INSTRUCTIONS FOR THE TASK
Drop the pictures and restate the rest of the listing word for word.

RECORDED INFORMATION

=-=-=

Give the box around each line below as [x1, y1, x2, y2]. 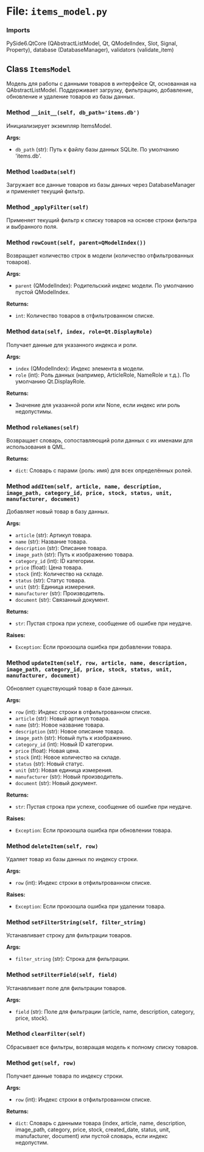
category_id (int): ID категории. [15, 557, 96, 565]
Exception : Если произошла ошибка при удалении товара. [15, 902, 166, 910]
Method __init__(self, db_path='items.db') [6, 108, 140, 117]
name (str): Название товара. [15, 538, 88, 545]
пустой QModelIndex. [15, 288, 70, 296]
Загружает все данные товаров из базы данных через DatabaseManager [6, 181, 195, 188]
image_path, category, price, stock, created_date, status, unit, [15, 1126, 171, 1133]
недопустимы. [15, 408, 53, 415]
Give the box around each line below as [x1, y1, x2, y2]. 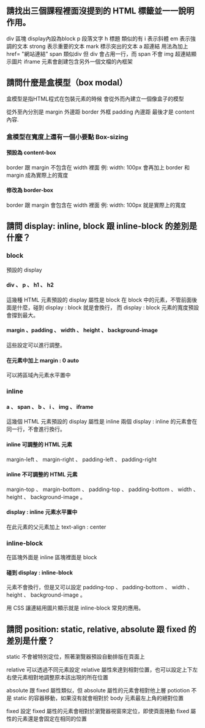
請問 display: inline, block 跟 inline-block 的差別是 [6, 221, 198, 231]
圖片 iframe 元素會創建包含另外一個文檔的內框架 [11, 58, 133, 65]
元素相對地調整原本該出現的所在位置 [17, 674, 108, 681]
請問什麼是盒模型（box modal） [6, 77, 128, 88]
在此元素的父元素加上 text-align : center [6, 523, 106, 530]
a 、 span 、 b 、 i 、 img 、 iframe [6, 403, 94, 410]
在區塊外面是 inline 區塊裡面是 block [6, 554, 97, 561]
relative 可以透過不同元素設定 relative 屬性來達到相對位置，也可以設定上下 [6, 666, 193, 673]
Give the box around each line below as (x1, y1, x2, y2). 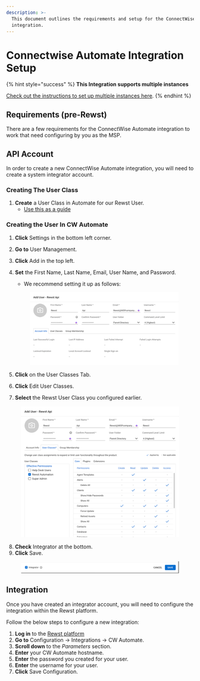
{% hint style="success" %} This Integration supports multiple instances (6, 81, 189, 88)
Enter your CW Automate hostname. (14, 649, 104, 656)
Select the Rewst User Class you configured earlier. (14, 394, 142, 401)
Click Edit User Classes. (14, 382, 74, 390)
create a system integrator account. (6, 171, 94, 178)
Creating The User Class (6, 186, 79, 194)
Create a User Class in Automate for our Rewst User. (14, 199, 145, 206)
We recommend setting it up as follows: (23, 280, 121, 287)
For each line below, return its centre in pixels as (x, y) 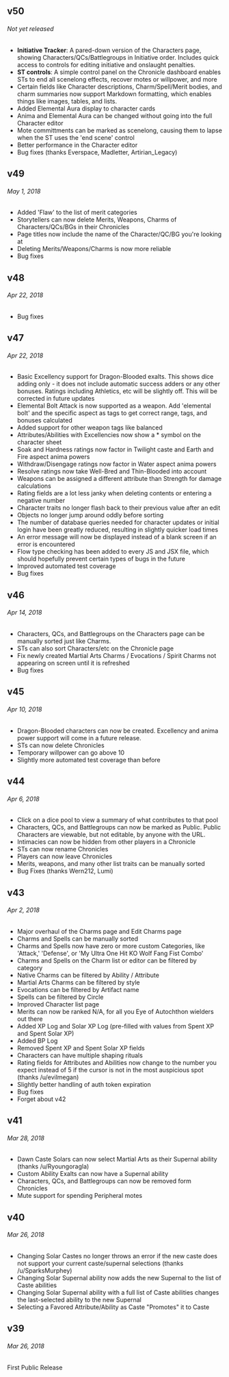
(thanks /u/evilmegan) (48, 1077)
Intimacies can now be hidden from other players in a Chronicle (106, 842)
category (30, 967)
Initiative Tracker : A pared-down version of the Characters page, (109, 50)
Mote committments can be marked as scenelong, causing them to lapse (119, 130)
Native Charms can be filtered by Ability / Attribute (88, 975)
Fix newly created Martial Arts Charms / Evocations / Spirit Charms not (117, 655)
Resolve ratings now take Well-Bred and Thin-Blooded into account (112, 471)
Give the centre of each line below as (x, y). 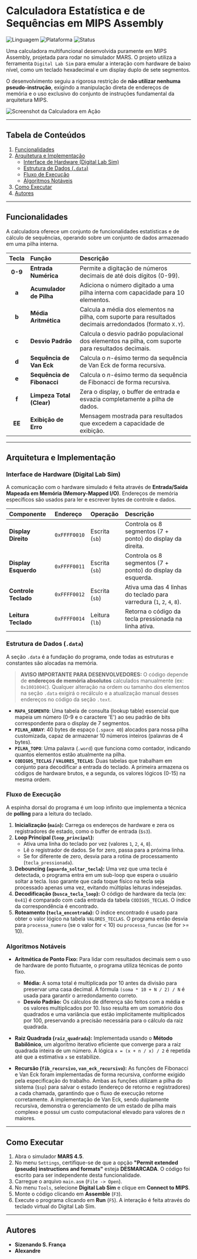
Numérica (44, 276)
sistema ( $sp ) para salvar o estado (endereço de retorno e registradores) (102, 1087)
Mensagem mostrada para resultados (131, 416)
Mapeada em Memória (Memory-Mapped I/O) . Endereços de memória (92, 493)
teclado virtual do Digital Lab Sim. (55, 1206)
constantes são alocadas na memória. (52, 663)
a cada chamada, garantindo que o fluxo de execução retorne (89, 1093)
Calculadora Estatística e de (76, 11)
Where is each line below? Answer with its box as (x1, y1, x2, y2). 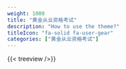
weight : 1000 (7, 10, 45, 17)
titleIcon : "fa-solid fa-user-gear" (7, 29, 113, 37)
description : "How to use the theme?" (7, 23, 120, 30)
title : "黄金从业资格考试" (7, 17, 77, 23)
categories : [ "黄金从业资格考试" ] (7, 36, 99, 43)
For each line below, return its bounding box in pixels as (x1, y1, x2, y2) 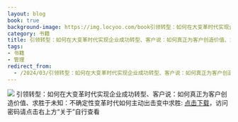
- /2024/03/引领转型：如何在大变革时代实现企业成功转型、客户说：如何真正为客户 (13, 69, 223, 76)
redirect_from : (7, 63, 52, 70)
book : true (7, 17, 40, 24)
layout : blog (7, 10, 46, 18)
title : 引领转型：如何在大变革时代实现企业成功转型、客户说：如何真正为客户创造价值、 (7, 37, 230, 44)
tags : (7, 43, 23, 50)
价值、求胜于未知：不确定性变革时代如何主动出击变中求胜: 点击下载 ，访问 (13, 98, 228, 106)
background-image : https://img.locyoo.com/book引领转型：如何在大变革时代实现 (7, 23, 229, 30)
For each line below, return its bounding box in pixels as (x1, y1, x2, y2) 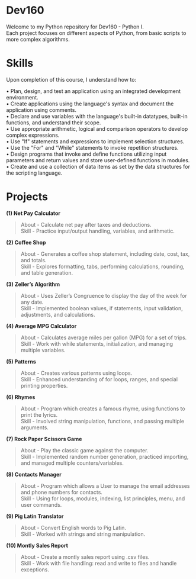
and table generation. (20, 269, 73, 276)
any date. (20, 298, 44, 305)
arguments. (20, 424, 49, 431)
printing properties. (20, 382, 68, 389)
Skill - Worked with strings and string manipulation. (20, 530, 146, 538)
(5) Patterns (6, 358, 37, 365)
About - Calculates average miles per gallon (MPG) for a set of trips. (20, 334, 187, 341)
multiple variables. (20, 346, 66, 353)
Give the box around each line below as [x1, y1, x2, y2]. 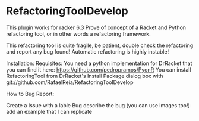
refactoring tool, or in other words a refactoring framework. [6, 30, 151, 37]
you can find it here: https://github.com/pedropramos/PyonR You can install [6, 66, 191, 73]
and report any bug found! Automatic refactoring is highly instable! [6, 48, 169, 55]
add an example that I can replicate [6, 108, 92, 115]
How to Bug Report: [6, 90, 55, 97]
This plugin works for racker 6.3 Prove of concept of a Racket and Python [6, 24, 186, 31]
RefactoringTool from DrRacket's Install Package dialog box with [6, 72, 163, 79]
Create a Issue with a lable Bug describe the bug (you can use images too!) [6, 101, 190, 108]
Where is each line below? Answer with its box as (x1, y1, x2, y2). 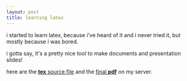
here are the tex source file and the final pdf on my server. (6, 68, 153, 75)
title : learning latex (6, 15, 64, 21)
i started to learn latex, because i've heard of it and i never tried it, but (6, 31, 181, 38)
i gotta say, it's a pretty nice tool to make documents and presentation (6, 49, 181, 57)
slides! (6, 56, 23, 63)
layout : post (6, 9, 39, 15)
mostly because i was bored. (6, 38, 79, 45)
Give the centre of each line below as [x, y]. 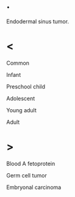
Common [18, 63]
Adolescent [21, 98]
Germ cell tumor [27, 175]
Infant [14, 74]
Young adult [21, 110]
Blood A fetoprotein [31, 163]
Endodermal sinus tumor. [37, 21]
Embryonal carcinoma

=-=-=

WRITTEN REPLY
Give the box around each line below as [x1, y1, x2, y2]. 
category_id (int): ID категории. [15, 557, 96, 565]
Exception : Если произошла ошибка при удалении товара. [15, 902, 166, 910]
Method __init__(self, db_path='items.db') [6, 108, 140, 117]
name (str): Название товара. [15, 538, 88, 545]
пустой QModelIndex. [15, 288, 70, 296]
Загружает все данные товаров из базы данных через DatabaseManager [6, 181, 195, 188]
image_path, category, price, stock, created_date, status, unit, [15, 1126, 171, 1133]
недопустимы. [15, 408, 53, 415]
Give the box around each line below as [x1, y1, x2, y2]. 
請問 display: inline, block 跟 inline-block 的差別是 [6, 221, 198, 231]
圖片 iframe 元素會創建包含另外一個文檔的內框架 [11, 58, 133, 65]
元素相對地調整原本該出現的所在位置 [17, 674, 108, 681]
請問什麼是盒模型（box modal） [6, 77, 128, 88]
在此元素的父元素加上 text-align : center [6, 523, 106, 530]
a 、 span 、 b 、 i 、 img 、 iframe [6, 403, 94, 410]
在區塊外面是 inline 區塊裡面是 block [6, 554, 97, 561]
relative 可以透過不同元素設定 relative 屬性來達到相對位置，也可以設定上下 [6, 666, 193, 673]
Give the box around each line below as (x1, y1, x2, y2). 
{% hint style="success" %} This Integration supports multiple instances (6, 81, 189, 88)
Enter your CW Automate hostname. (14, 649, 104, 656)
Select the Rewst User Class you configured earlier. (14, 394, 142, 401)
Click Edit User Classes. (14, 382, 74, 390)
create a system integrator account. (6, 171, 94, 178)
Creating The User Class (6, 186, 79, 194)
Create a User Class in Automate for our Rewst User. (14, 199, 145, 206)
We recommend setting it up as follows: (23, 280, 121, 287)
For each line below, return its centre in pixels as (x, y) 
(thanks /u/evilmegan) (48, 1077)
Intimacies can now be hidden from other players in a Chronicle (106, 842)
category (30, 967)
Initiative Tracker : A pared-down version of the Characters page, (109, 50)
Mote committments can be marked as scenelong, causing them to lapse (119, 130)
Native Charms can be filtered by Ability / Attribute (88, 975)
Fix newly created Martial Arts Charms / Evocations / Spirit Charms not (117, 655)
Resolve ratings now take Well-Bred and Thin-Blooded into account (112, 471)
Give the centre of each line below as (x, y). 
Numérica (44, 276)
sistema ( $sp ) para salvar o estado (endereço de retorno e registradores) (102, 1087)
Mensagem mostrada para resultados (131, 416)
Mapeada em Memória (Memory-Mapped I/O) . Endereços de memória (92, 493)
teclado virtual do Digital Lab Sim. (55, 1206)
constantes são alocadas na memória. (52, 663)
a cada chamada, garantindo que o fluxo de execução retorne (89, 1093)
Calculadora Estatística e de (76, 11)
Where is each line below? Answer with its box as (x1, y1, x2, y2). 
weight : 1000 (7, 10, 45, 17)
titleIcon : "fa-solid fa-user-gear" (7, 29, 113, 37)
description : "How to use the theme?" (7, 23, 120, 30)
title : "黄金从业资格考试" (7, 17, 77, 23)
categories : [ "黄金从业资格考试" ] (7, 36, 99, 43)
For each line below, return its bounding box in pixels as (x1, y1, x2, y2) 
- /2024/03/引领转型：如何在大变革时代实现企业成功转型、客户说：如何真正为客户 (13, 69, 223, 76)
redirect_from : (7, 63, 52, 70)
book : true (7, 17, 40, 24)
layout : blog (7, 10, 46, 18)
title : 引领转型：如何在大变革时代实现企业成功转型、客户说：如何真正为客户创造价值、 (7, 37, 230, 44)
tags : (7, 43, 23, 50)
价值、求胜于未知：不确定性变革时代如何主动出击变中求胜: 点击下载 ，访问 (13, 98, 228, 106)
background-image : https://img.locyoo.com/book引领转型：如何在大变革时代实现 (7, 23, 229, 30)
For each line below, return its bounding box in pixels as (x1, y1, x2, y2) 
and table generation. (20, 269, 73, 276)
any date. (20, 298, 44, 305)
arguments. (20, 424, 49, 431)
printing properties. (20, 382, 68, 389)
Skill - Worked with strings and string manipulation. (20, 530, 146, 538)
(5) Patterns (6, 358, 37, 365)
About - Calculates average miles per gallon (MPG) for a set of trips. (20, 334, 187, 341)
multiple variables. (20, 346, 66, 353)
Give the box around each line below as [x1, y1, x2, y2]. 
refactoring tool, or in other words a refactoring framework. [6, 30, 151, 37]
you can find it here: https://github.com/pedropramos/PyonR You can install [6, 66, 191, 73]
and report any bug found! Automatic refactoring is highly instable! [6, 48, 169, 55]
add an example that I can replicate [6, 108, 92, 115]
How to Bug Report: [6, 90, 55, 97]
This plugin works for racker 6.3 Prove of concept of a Racket and Python [6, 24, 186, 31]
RefactoringTool from DrRacket's Install Package dialog box with [6, 72, 163, 79]
Create a Issue with a lable Bug describe the bug (you can use images too!) [6, 101, 190, 108]
Where is each line below? Answer with its box as (x1, y1, x2, y2). 
here are the tex source file and the final pdf on my server. (6, 68, 153, 75)
title : learning latex (6, 15, 64, 21)
i started to learn latex, because i've heard of it and i never tried it, but (6, 31, 181, 38)
i gotta say, it's a pretty nice tool to make documents and presentation (6, 49, 181, 57)
slides! (6, 56, 23, 63)
layout : post (6, 9, 39, 15)
mostly because i was bored. (6, 38, 79, 45)
Give the centre of each line below as [x, y]. 
Common [18, 63]
Adolescent [21, 98]
Germ cell tumor [27, 175]
Infant [14, 74]
Young adult [21, 110]
Blood A fetoprotein [31, 163]
Endodermal sinus tumor. [37, 21]
Embryonal carcinoma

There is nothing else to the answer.